11.6 Threshold for detailed row materialization

Below a governed threshold N (e.g. N=500, matching the live query_pg hard LIMIT and a sane UI page), L4 materializes actual orphan rows.
Above N, L4 materializes summary + top-N exemplars and log()s the truncation (count dropped) — never silently caps (a silent cap reads as "all covered" when it isn't). The summary count remains exact (from L5 aggregation); only the row enumeration is bounded.

11.7 Top-level summary vs drill-down

Default view = summary only (L5). No base-population rows loaded.
Drill-down on demand: summary cell → L4 exemplars (bounded) → L3 single object → its DB substrate. Each step is a separate bounded query (the proven RP recursive drill contract). The UI never holds more than one page of rows.

11.8 Avoiding full table scans in the UI

The UI issues no aggregate query over base tables — it reads pre-computed L5 (refreshed by the scanner DOT via statement-trigger refresh_pivot_results, as RP already does). UI → API → pivot_results/summary view; never UI → base table count.
This also enforces Điều 28 NT-D1 (no business logic / no DB query truth in Nuxt) — the UI literally cannot scan.

11.9 Stale scan handling

Every summary row carries last_scanned_at. If a partition's scan is older than k×cadence (Điều 45 §15.4: >3× = warning, >10× = critical), the UI shows the data as STALE and the WATCHDOG raises governance_scan_stale. Stale ≠ covered: a stale partition cannot satisfy the production gate.
silent_gap_is_a_health_violation (Điều 45 §15.5) — a partition that simply stopped being scanned is a named, attributable fault, not invisible.

11.10 Audit retention

Coverage scan runs and assignment applies are append-only to vps_deploy_log / governance_audit_log / system_issues (Luật Bảo toàn — retire, don't delete).
Retention policy: keep per-run summaries indefinitely (small); prune raw per-object exemplar snapshots after a governed window (they are reconstructible from a re-scan). Resolved issues archive (issue_archived), not delete.

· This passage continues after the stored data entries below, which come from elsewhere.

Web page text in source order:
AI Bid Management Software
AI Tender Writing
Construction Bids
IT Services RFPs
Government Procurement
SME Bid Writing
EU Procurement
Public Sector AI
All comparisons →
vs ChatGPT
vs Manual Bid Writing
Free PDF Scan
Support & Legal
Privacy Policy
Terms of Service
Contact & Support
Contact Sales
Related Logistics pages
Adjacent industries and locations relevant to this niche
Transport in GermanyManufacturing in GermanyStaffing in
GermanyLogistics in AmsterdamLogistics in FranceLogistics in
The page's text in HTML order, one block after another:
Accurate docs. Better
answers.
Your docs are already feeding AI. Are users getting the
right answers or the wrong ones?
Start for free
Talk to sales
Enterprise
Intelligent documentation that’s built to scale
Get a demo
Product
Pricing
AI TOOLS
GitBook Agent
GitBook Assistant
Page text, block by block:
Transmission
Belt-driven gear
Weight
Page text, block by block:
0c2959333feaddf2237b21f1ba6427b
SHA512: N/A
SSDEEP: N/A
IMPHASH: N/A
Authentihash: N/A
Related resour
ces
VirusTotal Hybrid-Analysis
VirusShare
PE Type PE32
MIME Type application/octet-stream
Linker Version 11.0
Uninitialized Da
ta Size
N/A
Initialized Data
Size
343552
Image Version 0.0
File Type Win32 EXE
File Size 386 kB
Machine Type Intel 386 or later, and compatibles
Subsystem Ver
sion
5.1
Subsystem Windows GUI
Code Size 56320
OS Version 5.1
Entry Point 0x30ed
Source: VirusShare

11.11 Notification throttling

Per Điều 45 §15.4 thresholds and doc 07 §7.4: info no notify; warning batched digest; high per-owner queue; critical immediate. A mass-orphan event emits one summary event per scope per cycle (governance_coverage_degraded), not per orphan. Notification fan-out via event_subscription (3 live rows) — subscribers, not broadcast.

11.12 How Registries-Pivot reflects coverage without loading millions of rows

RP loads exactly one L5 summary payload (low-thousands grouped rows, often far fewer) + drill-down pages on demand. The coverage percentage, orphan counts, and gap breakdown are all in the summary. The 10⁸ base population is never transferred to the browser — the same way RP already serves a 1.73MB page from pivot summaries, not raw rows.

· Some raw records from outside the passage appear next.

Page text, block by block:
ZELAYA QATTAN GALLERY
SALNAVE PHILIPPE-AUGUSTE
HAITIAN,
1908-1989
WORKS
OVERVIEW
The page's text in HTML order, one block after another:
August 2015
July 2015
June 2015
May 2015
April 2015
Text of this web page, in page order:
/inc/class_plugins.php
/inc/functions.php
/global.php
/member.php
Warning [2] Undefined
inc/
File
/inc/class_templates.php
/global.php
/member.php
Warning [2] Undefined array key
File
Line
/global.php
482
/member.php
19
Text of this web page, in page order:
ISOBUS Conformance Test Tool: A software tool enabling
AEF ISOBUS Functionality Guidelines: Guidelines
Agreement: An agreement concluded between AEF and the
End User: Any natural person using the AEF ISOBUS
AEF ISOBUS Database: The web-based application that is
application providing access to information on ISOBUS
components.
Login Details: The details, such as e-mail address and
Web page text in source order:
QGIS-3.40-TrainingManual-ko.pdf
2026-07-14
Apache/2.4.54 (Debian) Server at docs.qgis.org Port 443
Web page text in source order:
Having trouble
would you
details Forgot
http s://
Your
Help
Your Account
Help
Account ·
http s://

11.13 How future object types are auto-covered (the memory-independence guarantee)

A new object class is covered by adding one L1 source-inventory row (source_kind, object_type_produced, extraction_rule_ref, owner_resolution_rule_ref) — data, not code (Điều 26 §0-AU "thêm dòng = INSERT, không sửa code").
From that row, L2 extracts it, L3 resolves coverage, L4 surfaces gaps, L5 pivots it, L6 routes issues — with no edit to the pipeline, the UI, or any agent's memory. The first instance of a new class with no owner is immediately a visible OWNER_GAP.
This is the concrete mechanism behind the user requirement "future expansion must be automatically covered" and "detect anything outside governance automatically, like orphan detection." The detector does not need to be told a new thing exists; it discovers it from the source inventory and demands its owner.

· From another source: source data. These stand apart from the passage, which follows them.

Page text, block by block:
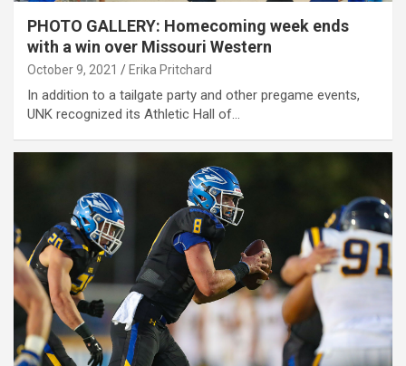
PHOTO GALLERY: Homecoming week ends
with a win over Missouri Western
October 9, 2021 Erika Pritchard
In addition to a tailgate party and other pregame events,
UNK recognized its Athletic Hall of…
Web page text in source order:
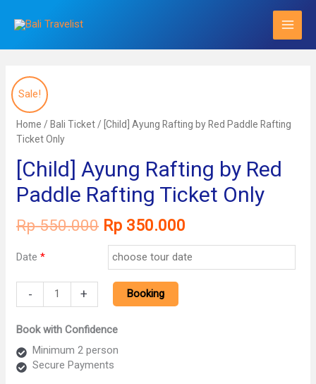
Sale!
Home / Bali Ticket / [Child] Ayung Rafting by Red Paddle Rafting
Ticket Only
[Child] Ayung Rafting by Red
Paddle Rafting Ticket Only
Rp550.000 Original
price
was:
Rp 550.000.
Rp 350.000
is:
Rp 350.000.
Date*
-
by
Red
Paddle
Rafting
+ Booking
Book with Confidence
Minimum 2 person
Secure Payments
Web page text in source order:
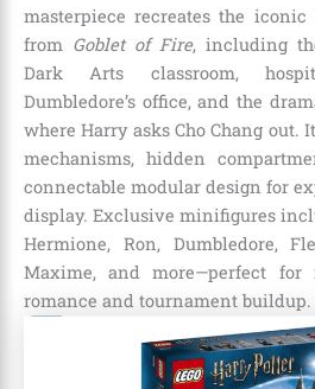
masterpiece recreates the iconic
from Goblet of Fire, including
Dark Arts classroom,
Dumbledore’s office, and the
where Harry asks Cho Chang out.
mechanisms, hidden
connectable modular design for
display. Exclusive minifigures
Hermione, Ron, Dumbledore,
Maxime, and more—perfect
romance and tournament buildup.
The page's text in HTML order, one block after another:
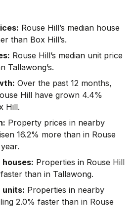
Rouse Hill’s median house
than Box Hill’s.
Rouse Hill’s median unit price
Tallawong’s.
Over the past 12 months,
Hill have grown 4.4%
Hill.
Property prices in nearby
16.2% more than in Rouse
houses: Properties in Rouse Hill
than in Tallawong.
units: Properties in nearby
2.0% faster than in Rouse
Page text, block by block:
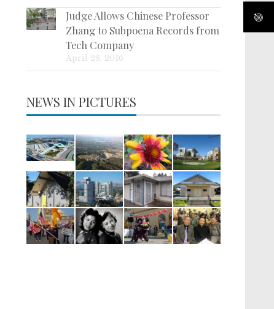
Judge Allows Chinese Professor
Zhang to Subpoena Records from
Tech Company
April 28, 2016
NEWS IN PICTURES
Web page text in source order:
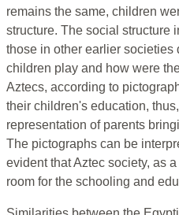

11.14 Scale failure modes & guards

Failure	Guard
fan-out join explodes cardinality	scalar/EXISTS resolution only (doc 05 §L3); RP 160→172 lesson
recursive inheritance cycles	bounded-depth, cycle-detection (RP walk depth-3 cycle-free)
event flood	aggregate to summary event; throttle (§11.11)
silent cap hides gaps	`log()` truncation; exact summary count (§11.6)
scanner dies silently	WATCHDOG + `governance_scan_stale` (§11.9)
UI scans base tables	UI reads L5 only; Điều 28 NT-D1 (§11.8)

Cross-refs: doc 05 (the layers this scales), doc 06 (scanner cadence), doc 07 (aggregation/throttle), doc 04 (inheritance).